## WHAT IS NEEDED
Your answer must match the records word for word and contain no pictures.

## DATA SHOWN
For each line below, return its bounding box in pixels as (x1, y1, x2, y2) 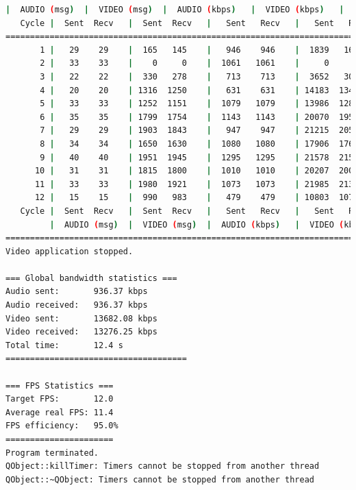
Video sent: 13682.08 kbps (5, 313, 157, 323)
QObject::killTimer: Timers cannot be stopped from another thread (5, 461, 320, 471)
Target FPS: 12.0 (5, 394, 114, 404)
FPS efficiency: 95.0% (5, 421, 118, 431)
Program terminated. (5, 448, 99, 458)
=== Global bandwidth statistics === (5, 273, 177, 283)
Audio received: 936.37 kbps (5, 300, 148, 310)
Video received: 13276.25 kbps (5, 327, 157, 337)
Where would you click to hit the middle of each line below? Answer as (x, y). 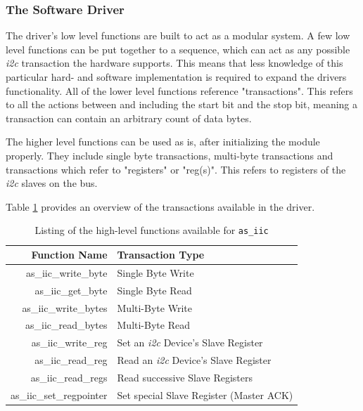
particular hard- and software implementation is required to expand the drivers (176, 77)
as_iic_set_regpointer (59, 394)
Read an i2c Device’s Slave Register (194, 360)
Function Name (69, 254)
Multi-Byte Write (154, 307)
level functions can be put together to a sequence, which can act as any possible (178, 49)
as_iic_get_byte (71, 290)
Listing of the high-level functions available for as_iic (152, 230)

## THE COMPLETED TASK
For each line below, return its bounding box in pixels as (x1, y1, x2, y2) 
Video sent: 13682.08 kbps (5, 313, 157, 323)
QObject::killTimer: Timers cannot be stopped from another thread (5, 461, 320, 471)
Target FPS: 12.0 (5, 394, 114, 404)
FPS efficiency: 95.0% (5, 421, 118, 431)
Program terminated. (5, 448, 99, 458)
=== Global bandwidth statistics === (5, 273, 177, 283)
Audio received: 936.37 kbps (5, 300, 148, 310)
Video received: 13276.25 kbps (5, 327, 157, 337)
Where would you click to hit the middle of each line below? Answer as (x, y). 
particular hard- and software implementation is required to expand the drivers (176, 77)
as_iic_set_regpointer (59, 394)
Read an i2c Device’s Slave Register (194, 360)
Function Name (69, 254)
Multi-Byte Write (154, 307)
level functions can be put together to a sequence, which can act as any possible (178, 49)
as_iic_get_byte (71, 290)
Listing of the high-level functions available for as_iic (152, 230)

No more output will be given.